[Required action] All lines from the one holding "Des recettes délicieuses, simples" through the last line of the entries below must be transcribed exactly, and no others. Pictures do not go in.
··· Data to use
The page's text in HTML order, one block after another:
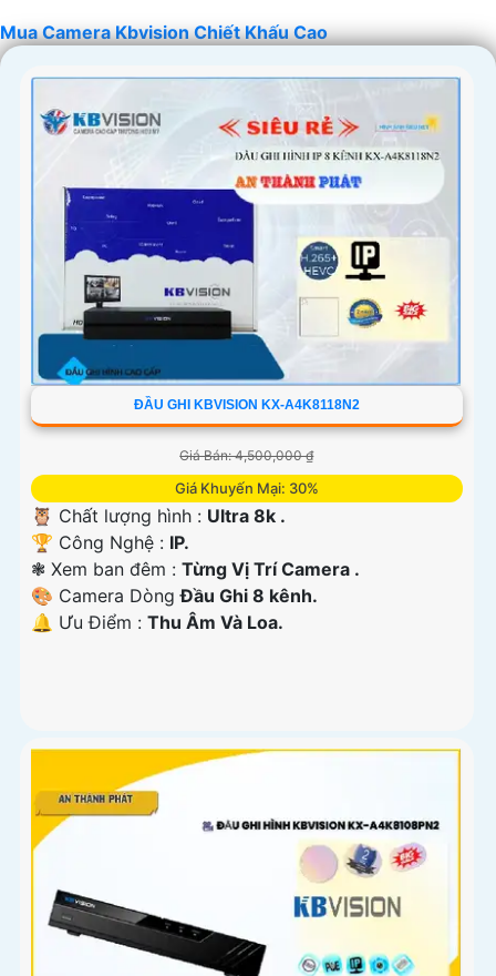
Mua Camera Kbvision Chiết Khấu Cao
ĐẦU GHI KBVISION KX-A4K8118N2
Giá Bán: 4,500,000 ₫
Giá Khuyến Mại: 30%
🦉 Chất lượng hình : Ultra 8k .
🏆 Công Nghệ : IP.
❃ Xem ban đêm : Từng Vị Trí Camera .
🎨 Camera DòngĐầu Ghi 8 kênh.
️🔔 Ưu Điểm : Thu Âm Và Loa.
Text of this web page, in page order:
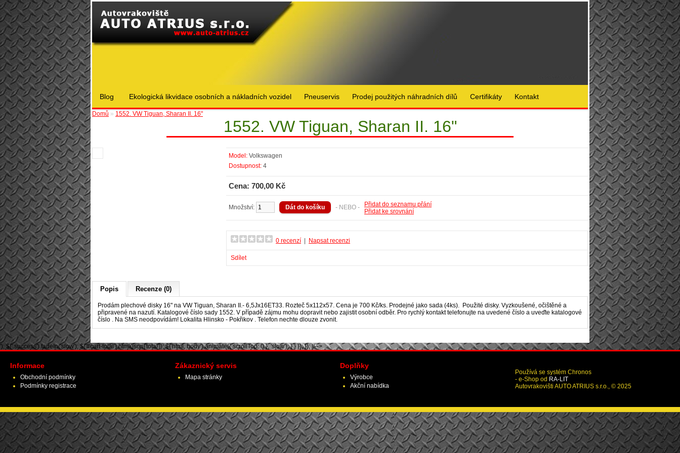
Blog Ekologická likvidace osobních a nákladních vozidel Pneuservis Prodej použitých náhradních dílů Certifikáty Kontakt
Domů » 1552. VW Tiguan, Sharan II. 16"
1552. VW Tiguan, Sharan II. 16"
Model: Volkswagen
Dostupnost: 4
Cena: 700,00 Kč
Množství: - NEBO -
Přidat do seznamu přání
Přidat ke srovnání
0 recenzí Napsat recenzi
Sdílet
Popis Recenze (0)
Prodám plechové disky 16" na VW Tiguan, Sharan II.- 6,5Jx16ET33. Rozteč 5x112x57. Cena je 700 Kč/ks. Prodejné jako sada (4ks). Použité disky. Vyzkoušené, očištěné a
připravené na nazutí. Katalogové číslo sady 1552. V případě zájmu mohu dopravit nebo zajistit osobní odběr. Pro rychlý kontakt telefonujte na uvedené číslo a uveďte katalogové
číslo . Na SMS neodpovídám! Lokalita Hlinsko - Pokřikov . Telefon nechte dlouze zvonit.
'); $('.success').fadeIn('slow'); $('#cart-total').html(json['total']); $('html, body').animate({ scrollTop: 0 }, 'slow'); } } }); }); //-->
Informace
Obchodní podmínky
Podmínky registrace
Zákaznický servis
Mapa stránky
Doplňky
Výrobce
Akční nabídka
Používá se systém Chronos
- e-Shop od RA-LIT
Autovrakovišti AUTO ATRIUS s.r.o., © 2025
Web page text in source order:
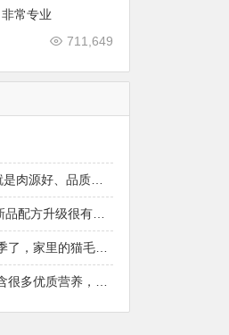
常专业
711,649
，都乐时磷虾鹿肉烘焙粮真的可以闭眼冲了！
都踩中了当下高端市场的需求点，期待后续的区域代理政策。
多起来了……太需要像都乐时这种28天就能改善毛发的产品！
油对毛发改善也很明显，都乐时太懂铲屎官想要什么了
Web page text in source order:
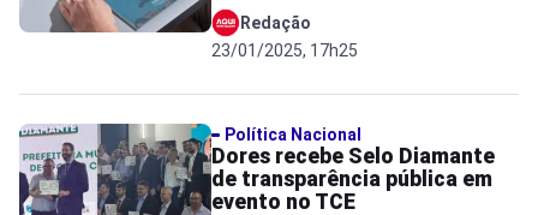
Redação
23/01/2025, 17h25
Política Nacional
Dores recebe Selo Diamante
de transparência pública em
evento no TCE
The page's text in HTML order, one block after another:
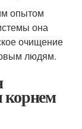
опытом
она
очищение
людям.
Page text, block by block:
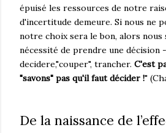
épuisé les ressources de notre
d'incertitude demeure. Si nous ne
notre choix sera le bon, alors nous
nécessité de prendre une décision
decidere,"couper", trancher. C'est
"savons" pas qu'il faut décider !"
De la naissance de
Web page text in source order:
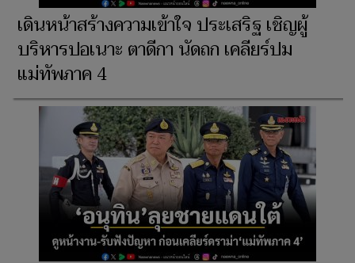
เดินหน้าสร้างความเข้าใจ ประเสริฐ เชิญผู้
บริหารปอเนาะ ตาดีกา นัดถก เคลียร์ปม
แม่ทัพภาค 4
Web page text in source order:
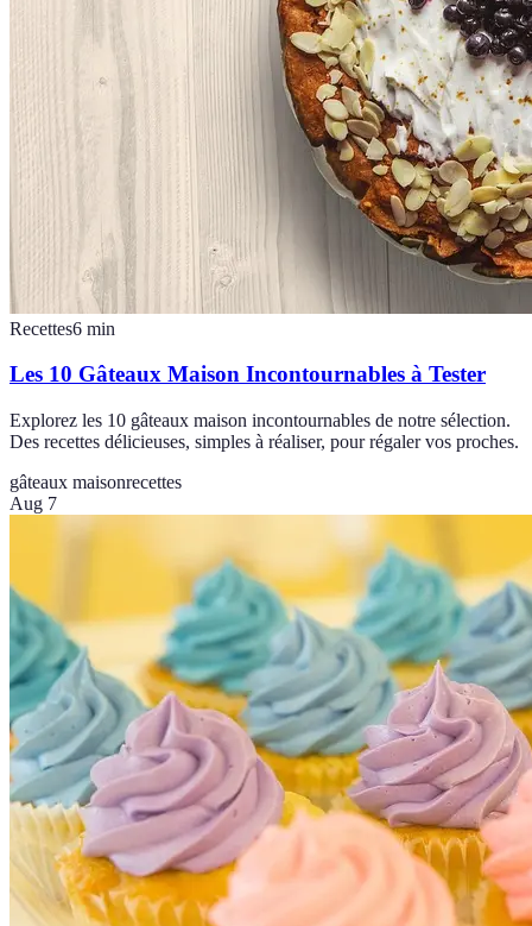
Recettes6 min
Les 10 Gâteaux Maison Incontournables à Tester
Explorez les 10 gâteaux maison incontournables de notre sélection.
Des recettes délicieuses, simples à réaliser, pour régaler vos proches.
gâteaux maisonrecettes
Aug 7
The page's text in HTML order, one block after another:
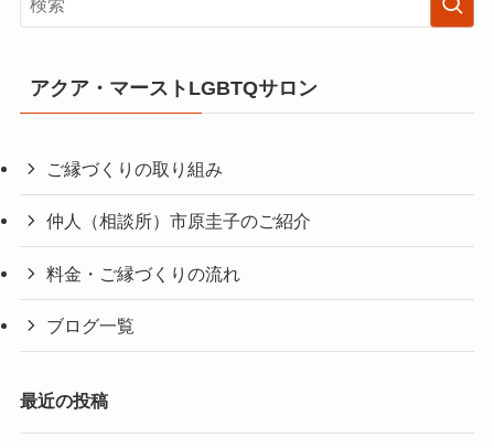
アクア・マーストLGBTQサロン
ご縁づくりの取り組み
仲人（相談所）市原圭子のご紹介
料金・ご縁づくりの流れ
ブログ一覧
最近の投稿
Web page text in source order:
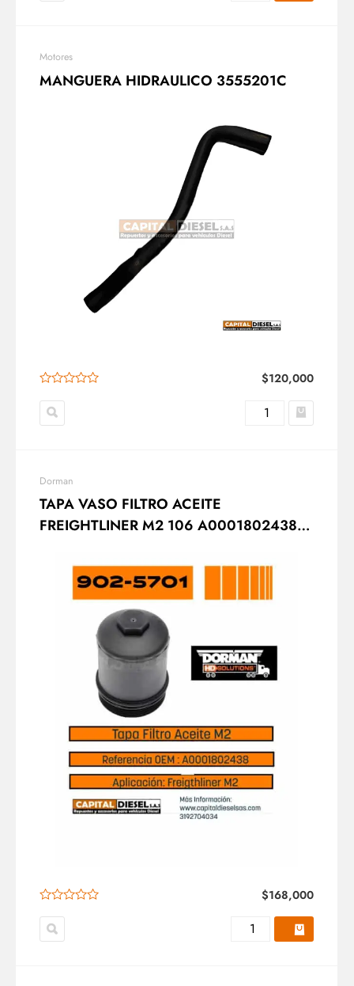
Motores
MANGUERA HIDRAULICO 3555201C
$120,000
Dorman
TAPA VASO FILTRO ACEITE
FREIGHTLINER M2 106 A0001802438
$168,000
······
[Your response]
Des recettes délicieuses, simples à réaliser, pour régaler vos proches.
gâteaux maisonrecettes
Aug 7
The page's text in HTML order, one block after another:
アクア・マーストLGBTQサロン
ご縁づくりの取り組み
仲人（相談所）市原圭子のご紹介
料金・ご縁づくりの流れ
ブログ一覧
最近の投稿
Web page text in source order:
Motores
MANGUERA HIDRAULICO 3555201C
$120,000
Dorman
TAPA VASO FILTRO ACEITE
FREIGHTLINER M2 106 A0001802438
$168,000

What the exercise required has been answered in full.